## [To do]
No picture belongs in the copy. Repeat each line below exactly.
-- Given data follows --
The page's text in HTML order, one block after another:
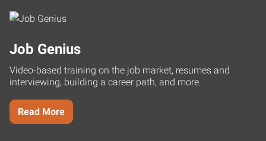
Job Genius
Video-based training on the job market, resumes and
interviewing, building a career path, and more.
Read More
-- Given data concluded --
## [Written answer]
The page's text in HTML order, one block after another:
Job Genius
Video-based training on the job market, resumes and
interviewing, building a career path, and more.
Read More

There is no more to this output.